Information shown below:

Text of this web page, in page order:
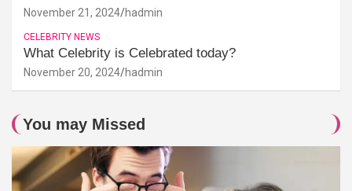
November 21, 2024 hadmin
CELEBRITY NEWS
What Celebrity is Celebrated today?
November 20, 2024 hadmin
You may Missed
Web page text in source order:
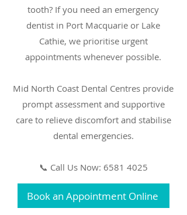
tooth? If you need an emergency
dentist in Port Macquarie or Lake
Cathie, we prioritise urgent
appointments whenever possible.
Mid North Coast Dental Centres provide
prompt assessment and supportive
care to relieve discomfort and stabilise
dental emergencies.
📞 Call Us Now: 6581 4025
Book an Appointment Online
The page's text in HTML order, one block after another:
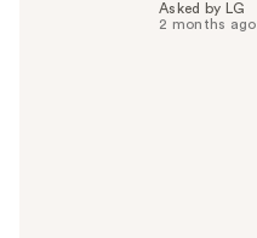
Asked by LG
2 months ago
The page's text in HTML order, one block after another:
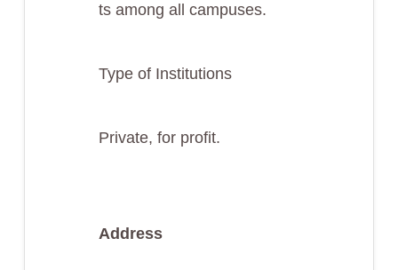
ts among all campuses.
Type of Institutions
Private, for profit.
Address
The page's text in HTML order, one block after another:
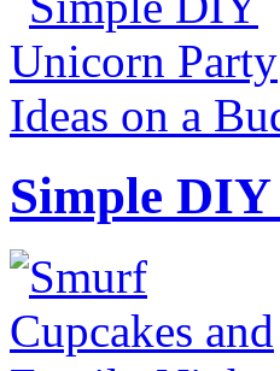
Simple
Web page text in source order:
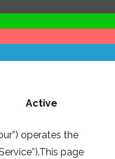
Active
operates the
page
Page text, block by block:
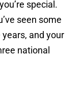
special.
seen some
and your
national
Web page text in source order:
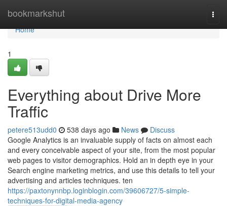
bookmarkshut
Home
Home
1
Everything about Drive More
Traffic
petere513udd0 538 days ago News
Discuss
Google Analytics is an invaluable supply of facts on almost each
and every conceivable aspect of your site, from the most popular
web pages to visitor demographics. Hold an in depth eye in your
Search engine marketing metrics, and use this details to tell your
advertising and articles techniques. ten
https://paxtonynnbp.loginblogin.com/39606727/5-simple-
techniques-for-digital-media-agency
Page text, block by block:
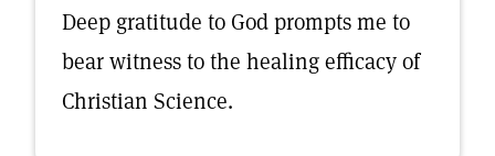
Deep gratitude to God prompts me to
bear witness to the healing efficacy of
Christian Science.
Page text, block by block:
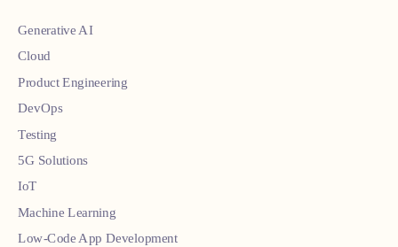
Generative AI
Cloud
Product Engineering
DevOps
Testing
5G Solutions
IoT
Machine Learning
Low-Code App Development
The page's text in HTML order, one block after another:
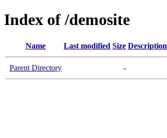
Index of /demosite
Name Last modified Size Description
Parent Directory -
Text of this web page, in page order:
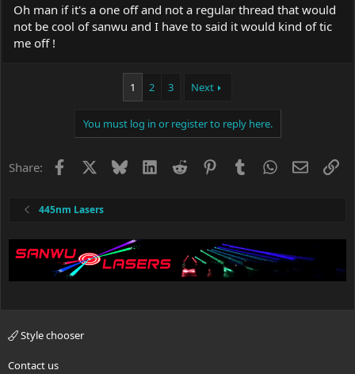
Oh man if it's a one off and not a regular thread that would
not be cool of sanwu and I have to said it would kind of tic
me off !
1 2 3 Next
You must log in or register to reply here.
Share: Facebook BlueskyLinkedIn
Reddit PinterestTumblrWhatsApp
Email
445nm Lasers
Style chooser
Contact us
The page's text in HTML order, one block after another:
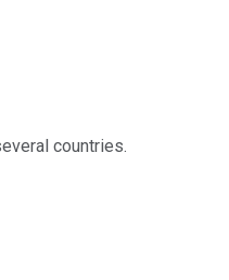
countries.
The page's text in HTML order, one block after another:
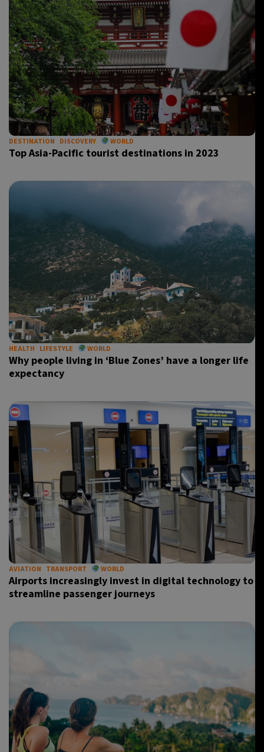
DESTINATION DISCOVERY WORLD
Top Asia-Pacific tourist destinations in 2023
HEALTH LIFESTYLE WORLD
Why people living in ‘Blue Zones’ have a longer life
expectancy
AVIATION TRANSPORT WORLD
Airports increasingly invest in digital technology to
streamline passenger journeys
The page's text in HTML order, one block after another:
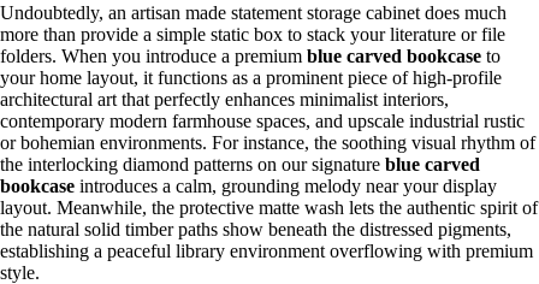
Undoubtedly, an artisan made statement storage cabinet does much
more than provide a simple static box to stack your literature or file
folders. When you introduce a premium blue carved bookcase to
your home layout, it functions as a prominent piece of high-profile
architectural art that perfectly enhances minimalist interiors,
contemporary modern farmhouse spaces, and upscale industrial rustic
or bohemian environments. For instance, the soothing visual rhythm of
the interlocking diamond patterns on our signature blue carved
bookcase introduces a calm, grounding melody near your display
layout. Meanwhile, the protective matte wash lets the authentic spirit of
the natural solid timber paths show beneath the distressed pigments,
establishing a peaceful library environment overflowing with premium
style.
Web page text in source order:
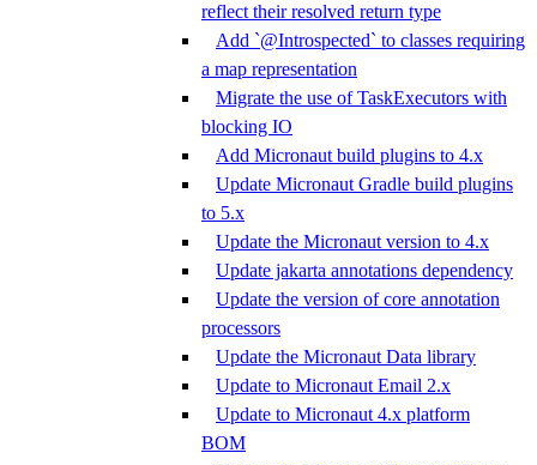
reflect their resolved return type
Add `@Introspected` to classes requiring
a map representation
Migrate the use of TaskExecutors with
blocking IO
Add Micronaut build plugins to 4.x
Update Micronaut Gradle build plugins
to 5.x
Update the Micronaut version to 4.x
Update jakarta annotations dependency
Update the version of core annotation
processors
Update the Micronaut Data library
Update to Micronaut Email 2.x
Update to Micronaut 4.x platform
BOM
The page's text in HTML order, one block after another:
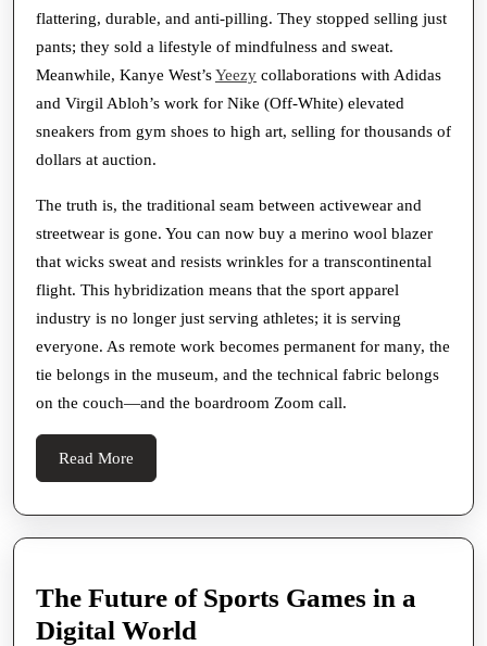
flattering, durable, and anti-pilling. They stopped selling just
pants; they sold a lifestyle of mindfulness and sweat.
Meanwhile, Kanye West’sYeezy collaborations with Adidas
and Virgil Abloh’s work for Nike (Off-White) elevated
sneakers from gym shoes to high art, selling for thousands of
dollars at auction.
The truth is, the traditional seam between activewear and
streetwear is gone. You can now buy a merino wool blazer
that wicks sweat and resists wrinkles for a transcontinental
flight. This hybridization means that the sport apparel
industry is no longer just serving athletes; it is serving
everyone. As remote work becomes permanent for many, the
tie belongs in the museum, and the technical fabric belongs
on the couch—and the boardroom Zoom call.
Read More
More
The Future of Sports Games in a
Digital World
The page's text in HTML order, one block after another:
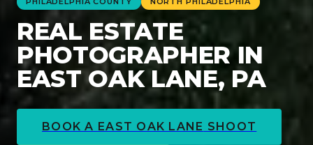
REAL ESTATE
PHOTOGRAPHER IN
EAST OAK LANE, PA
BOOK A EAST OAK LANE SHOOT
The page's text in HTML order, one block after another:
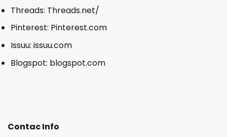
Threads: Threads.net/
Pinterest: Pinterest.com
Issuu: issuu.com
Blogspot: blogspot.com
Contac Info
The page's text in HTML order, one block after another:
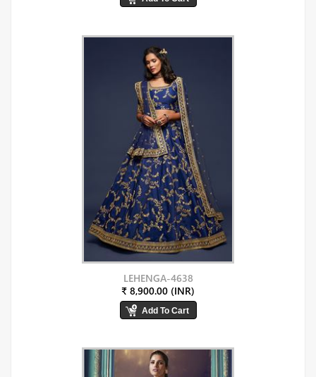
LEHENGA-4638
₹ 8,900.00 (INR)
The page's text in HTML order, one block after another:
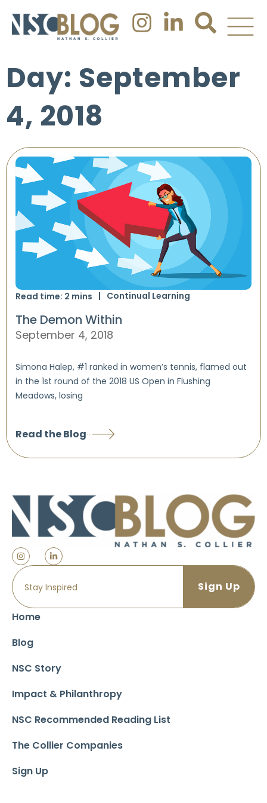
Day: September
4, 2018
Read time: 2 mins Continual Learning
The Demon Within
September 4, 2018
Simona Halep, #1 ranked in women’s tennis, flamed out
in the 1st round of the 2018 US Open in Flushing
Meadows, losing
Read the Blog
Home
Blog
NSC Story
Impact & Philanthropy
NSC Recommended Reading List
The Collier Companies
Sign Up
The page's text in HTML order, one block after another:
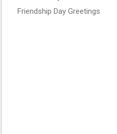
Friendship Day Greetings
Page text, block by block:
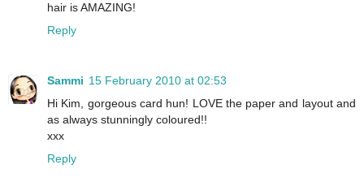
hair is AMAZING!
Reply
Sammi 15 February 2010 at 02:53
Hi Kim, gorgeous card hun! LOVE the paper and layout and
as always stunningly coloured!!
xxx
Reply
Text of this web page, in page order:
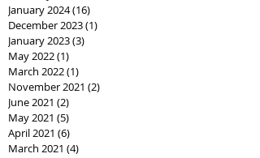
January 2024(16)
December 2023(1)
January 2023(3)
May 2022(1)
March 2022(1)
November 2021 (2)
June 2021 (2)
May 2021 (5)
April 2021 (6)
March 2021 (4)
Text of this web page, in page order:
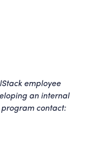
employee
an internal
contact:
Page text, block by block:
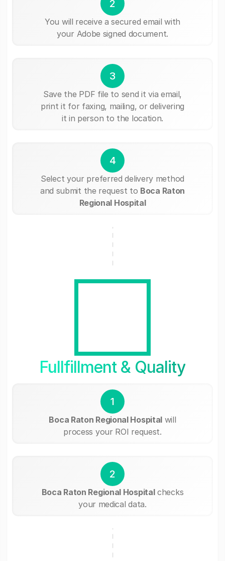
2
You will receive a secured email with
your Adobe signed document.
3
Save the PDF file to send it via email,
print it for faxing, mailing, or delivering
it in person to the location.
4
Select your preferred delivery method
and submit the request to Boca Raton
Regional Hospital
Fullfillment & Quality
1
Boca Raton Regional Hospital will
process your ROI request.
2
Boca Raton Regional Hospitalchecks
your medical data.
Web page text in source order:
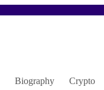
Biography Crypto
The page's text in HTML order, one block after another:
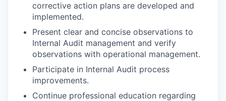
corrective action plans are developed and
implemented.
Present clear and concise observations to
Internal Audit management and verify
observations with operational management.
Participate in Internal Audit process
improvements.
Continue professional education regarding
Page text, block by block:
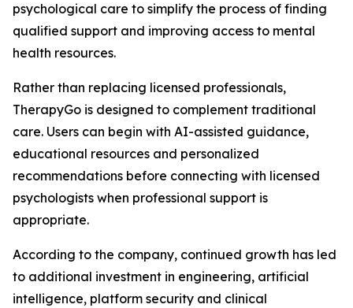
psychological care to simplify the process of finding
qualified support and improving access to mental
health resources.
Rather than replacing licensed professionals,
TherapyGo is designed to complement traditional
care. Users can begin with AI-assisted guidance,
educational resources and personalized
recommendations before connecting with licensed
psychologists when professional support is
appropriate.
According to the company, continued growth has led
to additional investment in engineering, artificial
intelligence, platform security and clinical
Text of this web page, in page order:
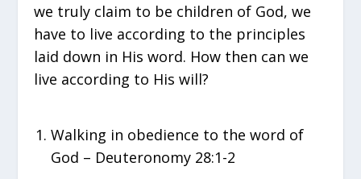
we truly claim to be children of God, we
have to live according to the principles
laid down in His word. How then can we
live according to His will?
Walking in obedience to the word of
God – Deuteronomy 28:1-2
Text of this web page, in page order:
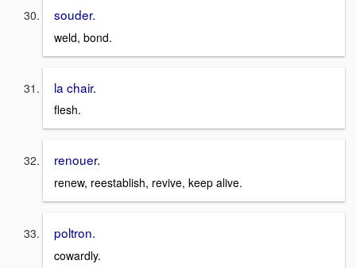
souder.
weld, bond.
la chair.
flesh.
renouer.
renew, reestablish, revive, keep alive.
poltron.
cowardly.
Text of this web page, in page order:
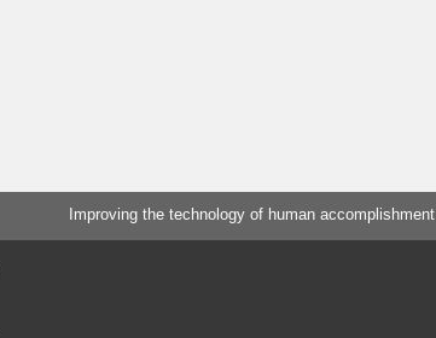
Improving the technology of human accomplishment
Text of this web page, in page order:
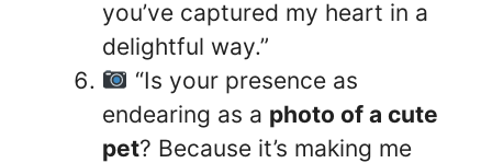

End of Information shown.

Activity: Omit the pictures. Output every record above word for word.

Expected answer:
Text of this web page, in page order:
November 21, 2024 hadmin
CELEBRITY NEWS
What Celebrity is Celebrated today?
November 20, 2024 hadmin
You may Missed
Web page text in source order:
tooth? If you need an emergency
dentist in Port Macquarie or Lake
Cathie, we prioritise urgent
appointments whenever possible.
Mid North Coast Dental Centres provide
prompt assessment and supportive
care to relieve discomfort and stabilise
dental emergencies.
📞 Call Us Now: 6581 4025
Book an Appointment Online
The page's text in HTML order, one block after another:
Asked by LG
2 months ago
The page's text in HTML order, one block after another:
ts among all campuses.
Type of Institutions
Private, for profit.
Address
The page's text in HTML order, one block after another:
Simple
Web page text in source order:
Active
operates the
page
Page text, block by block:
special.
seen some
and your
national
Web page text in source order:
bookmarkshut
Home
Home
1
Everything about Drive More
Traffic
petere513udd0 538 days ago News
Discuss
Google Analytics is an invaluable supply of facts on almost each
and every conceivable aspect of your site, from the most popular
web pages to visitor demographics. Hold an in depth eye in your
Search engine marketing metrics, and use this details to tell your
advertising and articles techniques. ten
https://paxtonynnbp.loginblogin.com/39606727/5-simple-
techniques-for-digital-media-agency
Page text, block by block:
Deep gratitude to God prompts me to
bear witness to the healing efficacy of
Christian Science.
Page text, block by block:
Generative AI
Cloud
Product Engineering
DevOps
Testing
5G Solutions
IoT
Machine Learning
Low-Code App Development
The page's text in HTML order, one block after another:
Index of /demosite
Name Last modified Size Description
Parent Directory -
Text of this web page, in page order:
Oh man if it's a one off and not a regular thread that would
not be cool of sanwu and I have to said it would kind of tic
me off !
1 2 3 Next
You must log in or register to reply here.
Share: Facebook BlueskyLinkedIn
Reddit PinterestTumblrWhatsApp
Email
445nm Lasers
Style chooser
Contact us
The page's text in HTML order, one block after another:
countries.
The page's text in HTML order, one block after another:
DESTINATION DISCOVERY WORLD
Top Asia-Pacific tourist destinations in 2023
HEALTH LIFESTYLE WORLD
Why people living in ‘Blue Zones’ have a longer life
expectancy
AVIATION TRANSPORT WORLD
Airports increasingly invest in digital technology to
streamline passenger journeys
The page's text in HTML order, one block after another:
Undoubtedly, an artisan made statement storage cabinet does much
more than provide a simple static box to stack your literature or file
folders. When you introduce a premium blue carved bookcase to
your home layout, it functions as a prominent piece of high-profile
architectural art that perfectly enhances minimalist interiors,
contemporary modern farmhouse spaces, and upscale industrial rustic
or bohemian environments. For instance, the soothing visual rhythm of
the interlocking diamond patterns on our signature blue carved
bookcase introduces a calm, grounding melody near your display
layout. Meanwhile, the protective matte wash lets the authentic spirit of
the natural solid timber paths show beneath the distressed pigments,
establishing a peaceful library environment overflowing with premium
style.
Web page text in source order:
reflect their resolved return type
Add `@Introspected` to classes requiring
a map representation
Migrate the use of TaskExecutors with
blocking IO
Add Micronaut build plugins to 4.x
Update Micronaut Gradle build plugins
to 5.x
Update the Micronaut version to 4.x
Update jakarta annotations dependency
Update the version of core annotation
processors
Update the Micronaut Data library
Update to Micronaut Email 2.x
Update to Micronaut 4.x platform
BOM
The page's text in HTML order, one block after another:
flattering, durable, and anti-pilling. They stopped selling just
pants; they sold a lifestyle of mindfulness and sweat.
Meanwhile, Kanye West’sYeezy collaborations with Adidas
and Virgil Abloh’s work for Nike (Off-White) elevated
sneakers from gym shoes to high art, selling for thousands of
dollars at auction.
The truth is, the traditional seam between activewear and
streetwear is gone. You can now buy a merino wool blazer
that wicks sweat and resists wrinkles for a transcontinental
flight. This hybridization means that the sport apparel
industry is no longer just serving athletes; it is serving
everyone. As remote work becomes permanent for many, the
tie belongs in the museum, and the technical fabric belongs
on the couch—and the boardroom Zoom call.
Read More
More
The Future of Sports Games in a
Digital World
The page's text in HTML order, one block after another:
REAL ESTATE
PHOTOGRAPHER IN
EAST OAK LANE, PA
BOOK A EAST OAK LANE SHOOT
The page's text in HTML order, one block after another:
Threads: Threads.net/
Pinterest: Pinterest.com
Issuu: issuu.com
Blogspot: blogspot.com
Contac Info
The page's text in HTML order, one block after another:
LEHENGA-4638
₹ 8,900.00 (INR)
The page's text in HTML order, one block after another:
Day: September
4, 2018
Read time: 2 mins Continual Learning
The Demon Within
September 4, 2018
Simona Halep, #1 ranked in women’s tennis, flamed out
in the 1st round of the 2018 US Open in Flushing
Meadows, losing
Read the Blog
Home
Blog
NSC Story
Impact & Philanthropy
NSC Recommended Reading List
The Collier Companies
Sign Up
The page's text in HTML order, one block after another:
Friendship Day Greetings
Page text, block by block:
hair is AMAZING!
Reply
Sammi 15 February 2010 at 02:53
Hi Kim, gorgeous card hun! LOVE the paper and layout and
as always stunningly coloured!!
xxx
Reply
Text of this web page, in page order:
January 2024(16)
December 2023(1)
January 2023(3)
May 2022(1)
March 2022(1)
November 2021 (2)
June 2021 (2)
May 2021 (5)
April 2021 (6)
March 2021 (4)
Text of this web page, in page order:
employee
an internal
contact:
Page text, block by block:
2
You will receive a secured email with
your Adobe signed document.
3
Save the PDF file to send it via email,
print it for faxing, mailing, or delivering
it in person to the location.
4
Select your preferred delivery method
and submit the request to Boca Raton
Regional Hospital
Fullfillment & Quality
1
Boca Raton Regional Hospital will
process your ROI request.
2
Boca Raton Regional Hospitalchecks
your medical data.
Web page text in source order:
Biography Crypto
The page's text in HTML order, one block after another:
corrective action plans are developed and
implemented.
Present clear and concise observations to
Internal Audit management and verify
observations with operational management.
Participate in Internal Audit process
improvements.
Continue professional education regarding
Page text, block by block:
psychological care to simplify the process of finding
qualified support and improving access to mental
health resources.
Rather than replacing licensed professionals,
TherapyGo is designed to complement traditional
care. Users can begin with AI-assisted guidance,
educational resources and personalized
recommendations before connecting with licensed
psychologists when professional support is
appropriate.
According to the company, continued growth has led
to additional investment in engineering, artificial
intelligence, platform security and clinical
Text of this web page, in page order:
we truly claim to be children of God, we
have to live according to the principles
laid down in His word. How then can we
live according to His will?
Walking in obedience to the word of
God – Deuteronomy 28:1-2
Text of this web page, in page order:
souder.
weld, bond.
la chair.
flesh.
renouer.
renew, reestablish, revive, keep alive.
poltron.
cowardly.
Text of this web page, in page order:
Improving the technology of human accomplishment
Text of this web page, in page order:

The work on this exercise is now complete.